Abnormal Levels of Pepsinogen I and Gastrin 17 in a case of Ménétrier Disease

Pellegrino Crafa 1,, Marilisa Franceschi 2, Lorella Franzoni 1, Francesco Di Mario 1
PMCID: PMC8343745  PMID: 34212902

Abstract

Background and aim:

We describe a case of Ménétrier disease, occurred in female patient.

Methods:

We decide to assess by non-invasive way (serum pepsinogens and gastrin 17) the secretory status of gastric mucosa, to confirm previous data of the literature, claiming high levels of both acid secretion and hypergastrinemia in this rare pathological condition.

Results and Conclusion:

We find in the subject the highest values of pepsinogen 1 – a marker of acid secretion – never described in the literature to our knowledge: 1940 mcg/L, being normal values ranging from 30-160 mcg/L. Similarly, gastrin 17, produced 90% in the antrum and responsible for negative acid feedback, was very high: 139 pg/L, ranging normal values between 1-10 pg/L. (www.actabiomedica.it)

Keywords: Ménétrier Disease, pepsinogen I, Gastrin 17


Hypertrophic protein-losing gastropathy represents a rare clinical entity of unknown etiology (1). In a survey of 40 patients collected in Netherlands in 1992 (2), mean age was 44.3 years and more frequent symptoms were epigastric pain, asthenia, anorexia, weight loss, edema and vomiting. Hypoalbuminemia was found in 81% of patient and an enteric protein loss in 85%. Until now, less than 1,000 cases are reported with a prevalence of male sex (1). A percentage of 8.9% of patient developed gastric cancer after 10 years of follow-up (3).

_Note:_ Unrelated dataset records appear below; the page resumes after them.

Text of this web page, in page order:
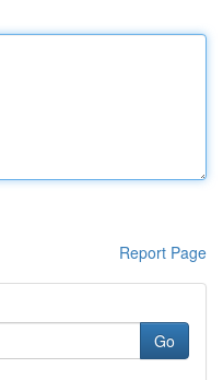
Report Page
Go
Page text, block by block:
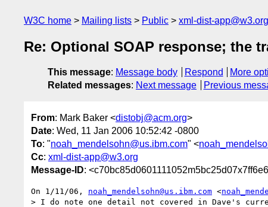
W3C home Mailing lists Public xml-dist-app@w3.org
Re: Optional SOAP response; the
This message: Message body Respond
More
Related messages: Next message Previous
From: Mark Baker <distobj@acm.org>
Date: Wed, 11 Jan 2006 10:52:42 -0800
To: "noah_mendelsohn@us.ibm.com" <
Cc: xml-dist-app@w3.org
Message-ID:
On 1/11/06, noah_mendelsohn@us.ibm.com <
> I do note one detail not covered in Dave's
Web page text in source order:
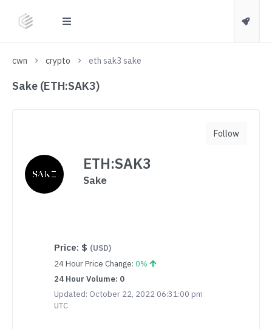
cwn crypto eth sak3 sake
Sake (ETH:SAK3)
ETH:SAK3
Sake
Price: $ (USD)
24 Hour Price Change: 0%
24 Hour Volume: 0
Updated: October 22, 2022 06:31:00 pm
UTC
Follow
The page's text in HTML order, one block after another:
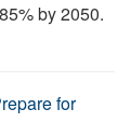
by 2050.
for
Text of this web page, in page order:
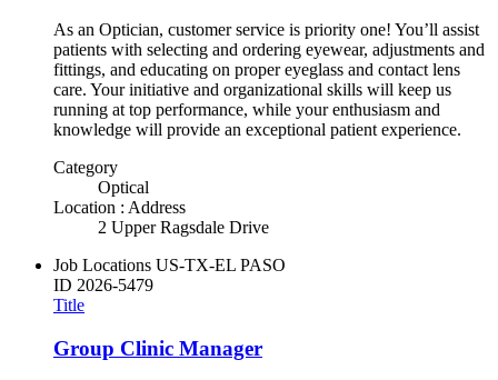
As an Optician, customer service is priority one! You’ll assist
patients with selecting and ordering eyewear, adjustments and
fittings, and educating on proper eyeglass and contact lens
care. Your initiative and organizational skills will keep us
running at top performance, while your enthusiasm and
knowledge will provide an exceptional patient experience.
Category
Optical
Location : Address
2 Upper Ragsdale Drive
Job Locations US-TX-EL PASO
ID 2026-5479
Title
Group Clinic Manager
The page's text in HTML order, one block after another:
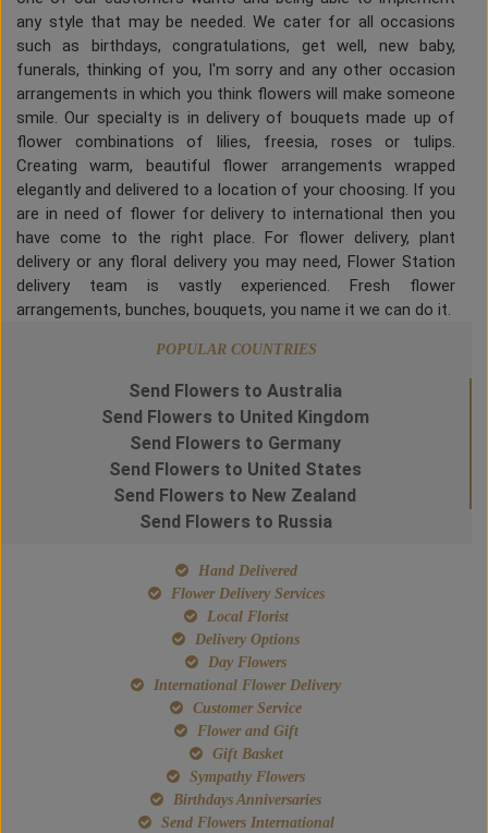
any style that may be needed. We cater for all occasions
such as birthdays, congratulations, get well, new baby,
funerals, thinking of you, I'm sorry and any other occasion
arrangements in which you think flowers will make someone
smile. Our specialty is in delivery of bouquets made up of
flower combinations of lilies, freesia, roses or tulips.
Creating warm, beautiful flower arrangements wrapped
elegantly and delivered to a location of your choosing. If you
are in need of flower for delivery to international then you
have come to the right place. For flower delivery, plant
delivery or any floral delivery you may need, Flower Station
delivery team is vastly experienced. Fresh flower
arrangements, bunches, bouquets, you name it we can do it.
POPULAR COUNTRIES
Send Flowers to Australia
Send Flowers to United Kingdom
Send Flowers to Germany
Send Flowers to United States
Send Flowers to New Zealand
Send Flowers to Russia
Hand Delivered
Flower Delivery Services
Local Florist
Delivery Options
Day Flowers
International Flower Delivery
Customer Service
Flower and Gift
Gift Basket
Sympathy Flowers
Birthdays Anniversaries
Send Flowers International
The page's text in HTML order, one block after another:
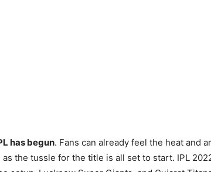
has begun. Fans can already feel the heat and
the tussle for the title is all set to start. IPL
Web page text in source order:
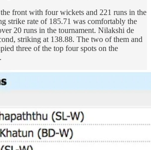
front with four wickets and 221 runs in the
strike rate of 185.71 was comfortably the
20 runs in the tournament. Nilakshi de
striking at 138.88. The two of them and
three of the top four spots on the
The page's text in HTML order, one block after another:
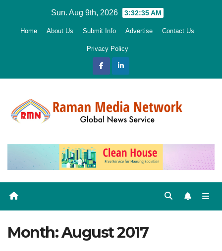
Sun. Aug 9th, 2026 3:32:36 AM
Home About Us Submit Info Advertise Contact Us
Privacy Policy
Month:August 2017
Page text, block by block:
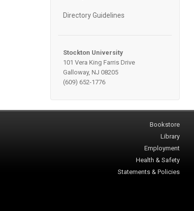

The pathophysiology of Ménétrier disease is not completely understood, but it’s claimed that and increased production of TGF-alpha leads to the proliferation of epithelial cells, in turn producing abundant mucous (4). Under the effect of TGF-alpha there is decreased acid production and elevated levels of serum gastrin (5, 6).

The overexpression of TGF-alpha is able to induce the typical histological feature of Ménétrier disease as proved in an experimental model in mice (7). We reported a case of a female aged 42 years who develop a protein loss and typical feature of Ménétrier gastropathy characterized of foveolar hyperplasia, of mucous cells, reduction of parietal cells, gland dilatation and edema (fig. 1) by immunohistochemical stain Ki-67 shows an increase of proliferating cells (fig. 2).

Fig. 1:

Fig. 1:

Hematoxylin-eosin, 20x. Hyperplastic gastric plica with hyperplasia of mucous cells delineating tortuous and cistically dilated foveolar glands in the gastric body. Loss of parietal cells and edema of the lamina propria.

Fig. 2:

Fig. 2:

Immunoistochemical staining for Ki-67, 4x: Increased proliferative activity in the adenoma portion, with minimal activity in the adjacent foveolar epithelium.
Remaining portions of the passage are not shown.